Infine, studi in vitro hanno rivelato che l’assemblaggio dei ribosomi avviene nella direzione 5′ – 3′. La PC/MS e il sondaggio chimico della struttura secondaria dell’rRNA hanno dimostrato che il legame della proteina r al dominio 5′ dell’rRNA può essere osservato prima che i contatti della proteina siano stabiliti con il dominio 3′ dell’rRNA. Al contrario, i saggi di footprinting dei radicali idrossilici hanno mostrato un’esplosione iniziale di protezione del nucleotide lungo tutto il 16S rRNA, indicando che il ripiegamento dell’RNA si nuclearizza da molti siti diversi sparsi nell’RNA, e quindi indicando una mancanza di direzionalità da 5′ a 3′ nell’assemblaggio. Queste osservazioni contrastanti possono essere riconciliate prendendo in considerazione la natura dei diversi setup sperimentali. PC / MS misura la cinetica di legame della proteina a rRNA, e come tale solo stabile r-proteine-rRNA interazioni possono essere rilevati perché r-proteine che si legano debolmente durante l’impulso può essere lavato via durante la caccia. Footprinting saggi, d’altra parte, in grado di catturare la protezione nucleotide da entrambi debolmente interagenti e stabile-associati r-proteine. Presi insieme, questi dati indicano che mentre l’assemblaggio del ribosoma può nucleare attraverso l’intero rRNA, la stretta associazione finale delle r-proteine con l’rRNA avviene in una direzione da 5′ a 3′.

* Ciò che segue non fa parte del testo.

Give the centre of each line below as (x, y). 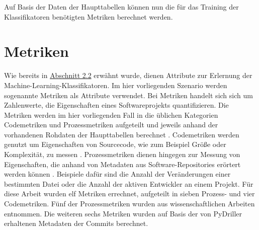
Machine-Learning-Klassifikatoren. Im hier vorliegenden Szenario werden (116, 85)
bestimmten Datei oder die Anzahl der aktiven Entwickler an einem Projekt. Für (129, 183)
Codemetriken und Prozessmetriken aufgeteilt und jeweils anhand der (111, 125)
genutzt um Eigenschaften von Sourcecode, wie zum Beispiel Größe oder (115, 144)
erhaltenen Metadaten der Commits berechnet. (76, 223)
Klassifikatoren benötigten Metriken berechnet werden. (89, 16)
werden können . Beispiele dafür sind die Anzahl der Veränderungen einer (117, 174)
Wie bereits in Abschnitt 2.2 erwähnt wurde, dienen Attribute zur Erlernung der (128, 75)
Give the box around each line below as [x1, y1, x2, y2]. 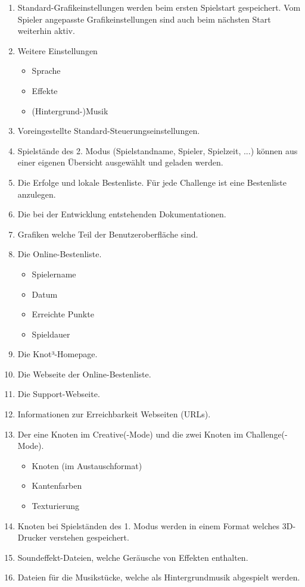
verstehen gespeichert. [49, 531, 129, 544]
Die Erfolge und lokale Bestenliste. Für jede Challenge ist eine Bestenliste [17, 176, 287, 188]
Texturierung [32, 499, 80, 512]
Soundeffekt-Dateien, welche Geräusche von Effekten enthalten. [17, 551, 248, 563]
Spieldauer [32, 327, 70, 340]
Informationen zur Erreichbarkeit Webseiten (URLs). [17, 408, 211, 420]
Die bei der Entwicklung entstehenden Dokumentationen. [17, 208, 226, 220]
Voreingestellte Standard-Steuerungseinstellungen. [17, 124, 200, 137]
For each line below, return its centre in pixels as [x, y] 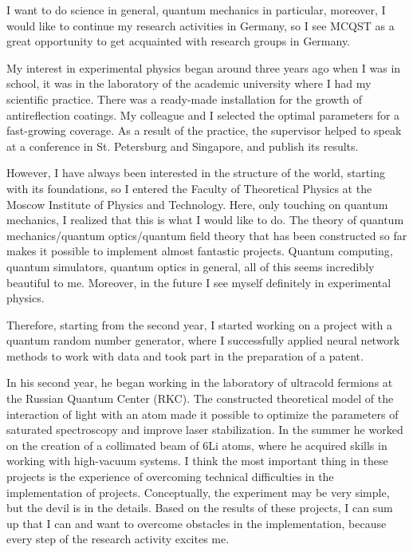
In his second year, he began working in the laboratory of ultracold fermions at [200, 382]
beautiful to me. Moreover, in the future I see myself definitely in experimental [199, 282]
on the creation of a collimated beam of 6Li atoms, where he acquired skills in [197, 445]
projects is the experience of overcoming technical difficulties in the [170, 477]
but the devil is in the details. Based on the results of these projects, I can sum [200, 508]
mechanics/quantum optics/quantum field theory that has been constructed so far [207, 235]
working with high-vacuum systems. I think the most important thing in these [197, 461]
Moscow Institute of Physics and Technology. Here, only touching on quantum [197, 204]
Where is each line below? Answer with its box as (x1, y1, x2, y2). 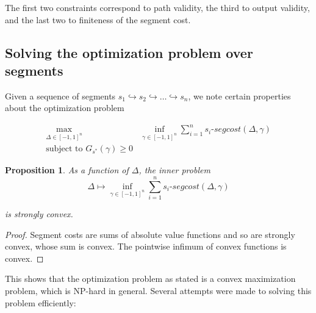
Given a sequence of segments (5, 89, 116, 102)
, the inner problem (138, 164, 210, 176)
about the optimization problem (5, 101, 124, 114)
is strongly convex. (5, 207, 73, 220)
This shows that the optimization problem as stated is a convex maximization (5, 272, 296, 285)
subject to (46, 145, 83, 154)
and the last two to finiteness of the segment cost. (5, 13, 191, 26)
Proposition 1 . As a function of (5, 164, 129, 176)
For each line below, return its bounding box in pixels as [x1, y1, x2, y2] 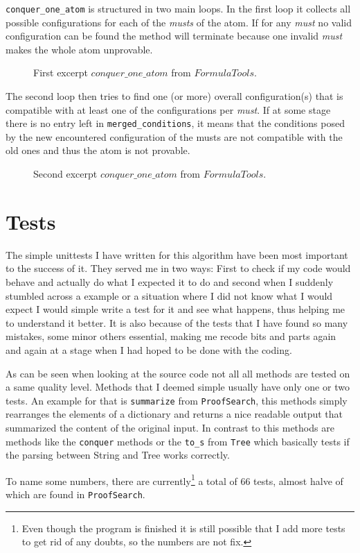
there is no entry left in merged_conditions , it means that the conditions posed [6, 116, 345, 130]
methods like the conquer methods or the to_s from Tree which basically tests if [6, 434, 350, 448]
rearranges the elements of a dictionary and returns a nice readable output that [6, 407, 343, 421]
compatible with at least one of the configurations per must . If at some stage [6, 102, 331, 117]
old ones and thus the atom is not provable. [6, 143, 190, 158]
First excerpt [33, 65, 88, 80]
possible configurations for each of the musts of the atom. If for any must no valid [6, 15, 352, 29]
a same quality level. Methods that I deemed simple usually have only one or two [6, 380, 350, 394]
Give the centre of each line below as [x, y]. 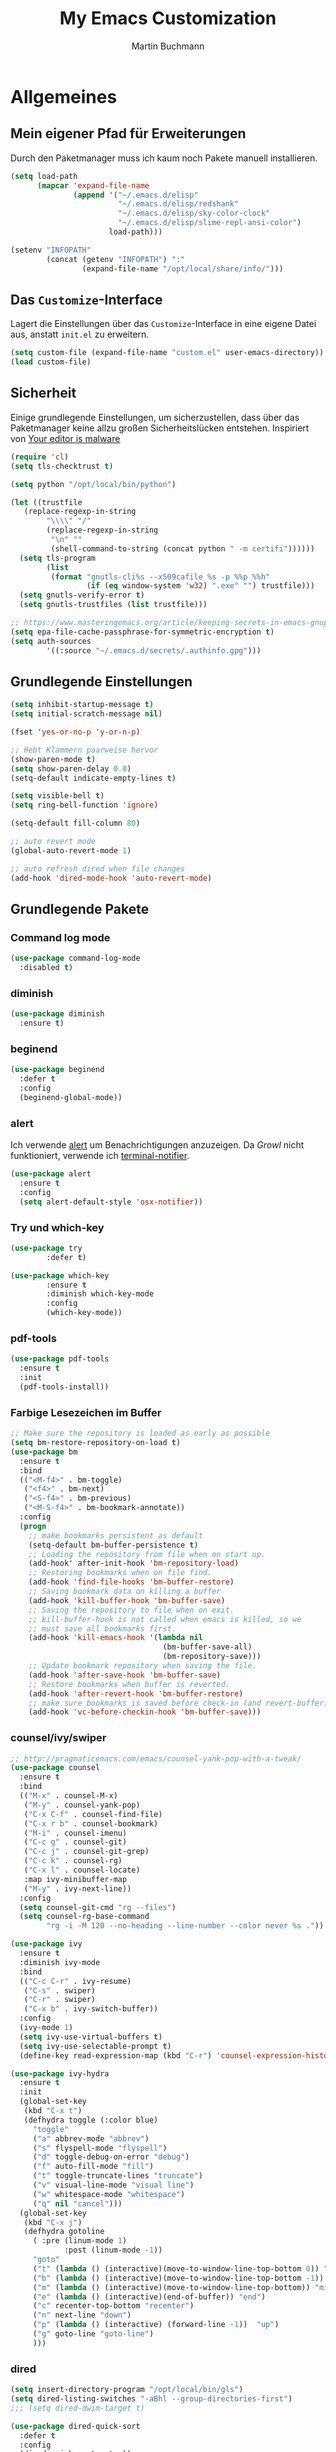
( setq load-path [44, 176]
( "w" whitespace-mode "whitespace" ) [109, 2194]
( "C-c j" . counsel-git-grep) [86, 1852]
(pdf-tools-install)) [64, 1387]
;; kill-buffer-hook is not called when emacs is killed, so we [165, 1619]
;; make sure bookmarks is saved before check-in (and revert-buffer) [178, 1703]
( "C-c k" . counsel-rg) [73, 1861]
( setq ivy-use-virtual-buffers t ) [91, 2037]
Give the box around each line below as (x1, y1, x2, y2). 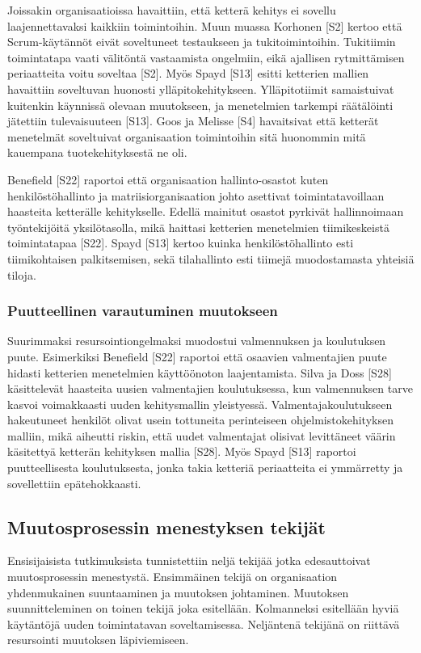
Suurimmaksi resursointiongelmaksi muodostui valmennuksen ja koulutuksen (7, 332, 386, 349)
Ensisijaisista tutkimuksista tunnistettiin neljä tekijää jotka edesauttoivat (7, 552, 371, 569)
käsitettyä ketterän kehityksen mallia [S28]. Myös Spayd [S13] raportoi (7, 443, 356, 460)
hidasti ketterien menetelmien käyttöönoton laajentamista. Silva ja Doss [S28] (7, 364, 392, 381)
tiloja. (7, 266, 36, 283)
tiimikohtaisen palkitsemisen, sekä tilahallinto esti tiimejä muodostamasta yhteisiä (7, 250, 415, 267)
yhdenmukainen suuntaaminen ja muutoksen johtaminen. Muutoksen (7, 583, 349, 600)
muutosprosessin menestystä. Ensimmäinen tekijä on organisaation (7, 568, 338, 585)
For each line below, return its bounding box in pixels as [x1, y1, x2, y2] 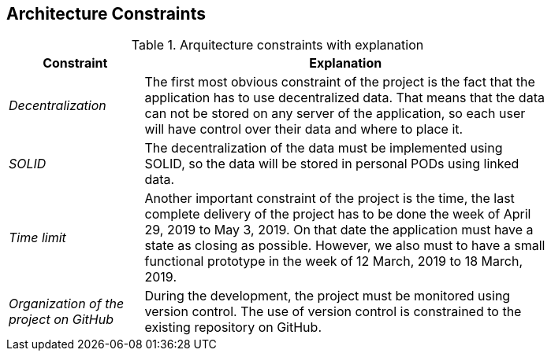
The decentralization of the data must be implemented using [144, 140, 503, 156]
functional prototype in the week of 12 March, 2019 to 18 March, [144, 253, 523, 270]
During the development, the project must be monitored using [144, 288, 511, 304]
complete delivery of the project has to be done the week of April [144, 206, 531, 223]
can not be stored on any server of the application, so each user [144, 105, 526, 122]
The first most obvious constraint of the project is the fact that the [144, 74, 535, 90]
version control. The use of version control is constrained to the [144, 304, 522, 320]
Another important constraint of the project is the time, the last [144, 190, 515, 207]
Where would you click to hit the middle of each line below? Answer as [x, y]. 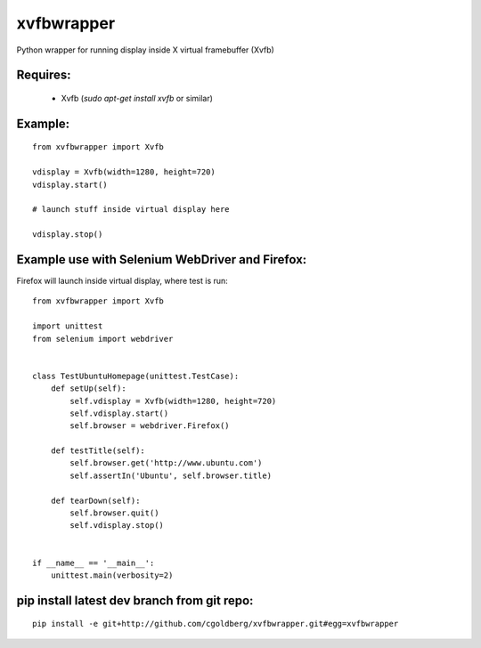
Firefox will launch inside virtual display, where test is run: [122, 281]
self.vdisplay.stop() [117, 526]
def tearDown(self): [95, 500]
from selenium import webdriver [103, 339]
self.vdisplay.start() [119, 413]
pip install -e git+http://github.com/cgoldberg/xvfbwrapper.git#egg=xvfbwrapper [216, 624]
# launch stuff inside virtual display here [131, 210]
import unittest [68, 326]
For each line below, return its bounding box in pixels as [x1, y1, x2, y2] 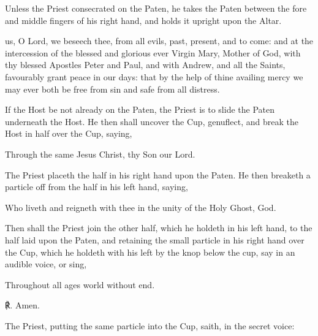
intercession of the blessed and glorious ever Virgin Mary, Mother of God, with [5, 46, 301, 59]
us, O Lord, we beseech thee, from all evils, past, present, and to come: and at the [5, 34, 314, 47]
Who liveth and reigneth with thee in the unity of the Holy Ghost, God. [5, 200, 276, 213]
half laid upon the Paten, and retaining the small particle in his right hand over [5, 233, 305, 246]
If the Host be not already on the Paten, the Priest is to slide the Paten [5, 103, 275, 116]
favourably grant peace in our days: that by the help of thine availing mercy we [5, 70, 303, 83]
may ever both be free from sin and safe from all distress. [5, 82, 220, 95]
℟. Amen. [5, 299, 40, 311]
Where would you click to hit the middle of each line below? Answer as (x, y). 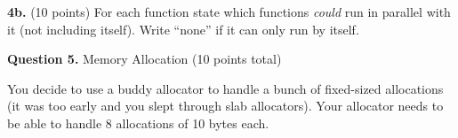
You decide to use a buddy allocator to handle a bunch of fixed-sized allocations (225, 88)
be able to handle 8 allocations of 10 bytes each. (138, 123)
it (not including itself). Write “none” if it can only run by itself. (183, 29)
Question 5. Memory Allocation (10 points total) (145, 59)
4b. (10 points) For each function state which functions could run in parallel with (229, 11)
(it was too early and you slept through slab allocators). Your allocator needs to (225, 106)
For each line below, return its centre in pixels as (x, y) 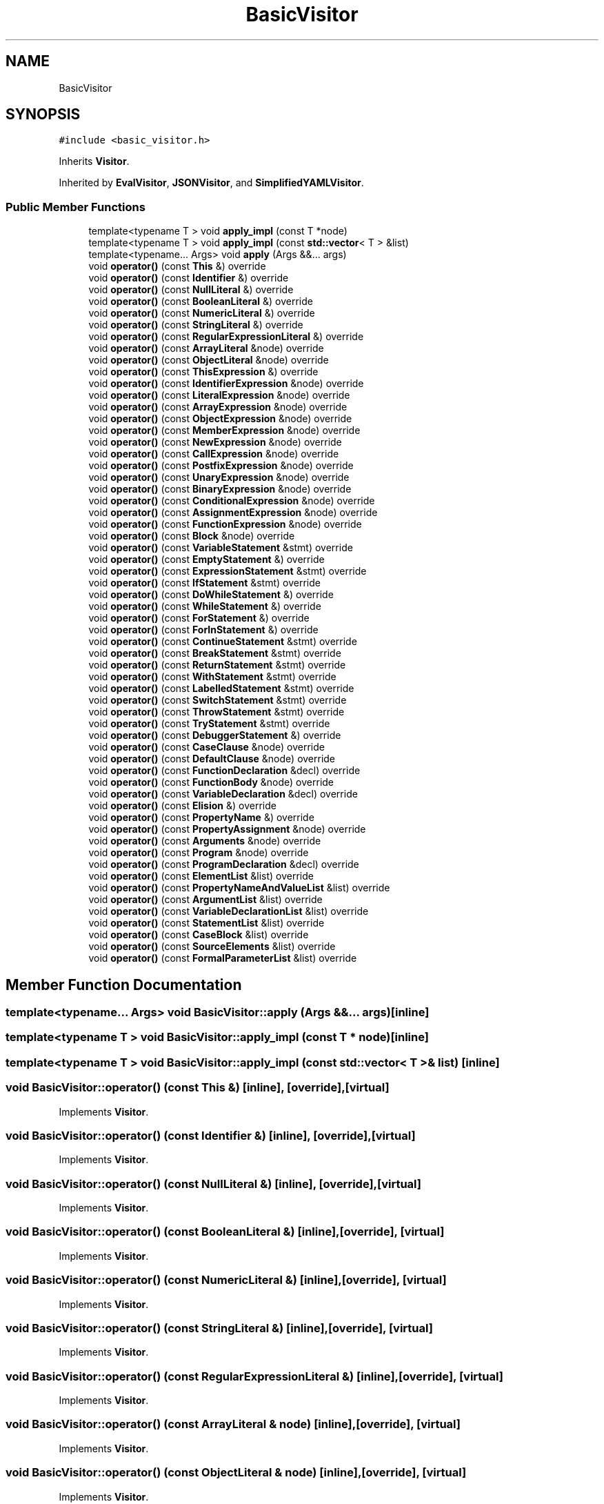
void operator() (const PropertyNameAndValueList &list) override (239, 888)
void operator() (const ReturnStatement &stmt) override (217, 665)
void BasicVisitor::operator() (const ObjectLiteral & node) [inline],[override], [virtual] (236, 1473)
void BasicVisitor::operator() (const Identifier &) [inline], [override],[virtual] (211, 1135)
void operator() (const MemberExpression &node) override (224, 431)
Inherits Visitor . (94, 161)
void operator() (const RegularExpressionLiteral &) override (226, 337)
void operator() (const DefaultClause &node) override (212, 759)
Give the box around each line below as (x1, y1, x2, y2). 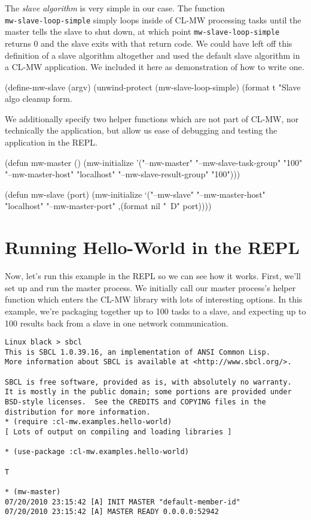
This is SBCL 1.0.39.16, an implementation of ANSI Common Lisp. (5, 347, 270, 356)
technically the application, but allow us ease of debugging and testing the (5, 124, 278, 137)
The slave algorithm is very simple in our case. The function (5, 2, 225, 14)
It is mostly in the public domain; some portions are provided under (5, 388, 292, 397)
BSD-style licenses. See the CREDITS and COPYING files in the (5, 398, 266, 407)
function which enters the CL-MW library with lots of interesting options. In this (5, 293, 303, 306)
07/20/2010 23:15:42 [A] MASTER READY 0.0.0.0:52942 (5, 507, 219, 516)
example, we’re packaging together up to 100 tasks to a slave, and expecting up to (5, 304, 306, 317)
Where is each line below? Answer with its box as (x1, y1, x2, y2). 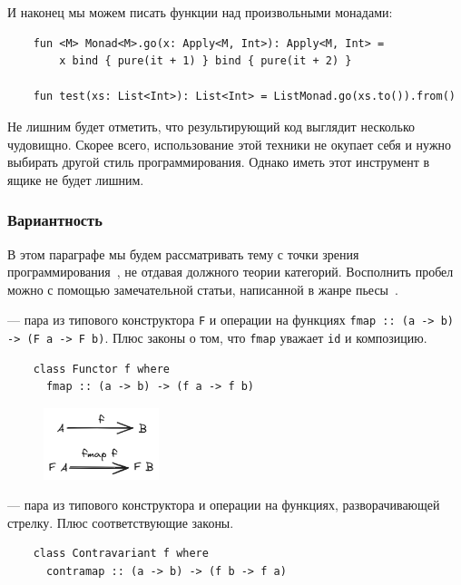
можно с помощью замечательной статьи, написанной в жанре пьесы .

È importante considerare come questi esperimenti in vitro potrebbero o non potrebbero riflettere l’assemblaggio in vivo. Per esempio, quando l’assemblaggio del ribosoma si verifica in vivo, è accoppiato con la trascrizione di rRNA, che presumibilmente contribuisce anche alla direzionalità osservata 5′ a 3′ dell’associazione r-proteina. rRNA può essersi evoluto per piegare 5′ a 3′ come è sintetizzato, e per incorporare r-proteine così, accoppiando così l’assemblaggio con la trascrizione di rRNA. Inoltre, il requisito di una fase di riscaldamento durante la ricostituzione delle subunità ribosomiali in vitro e l’identificazione di un certo numero di mutanti batterici che sono difettosi nella produzione di ribosomi indicano la necessità di fattori trans-agenti durante la biogenesi del ribosoma in vivo.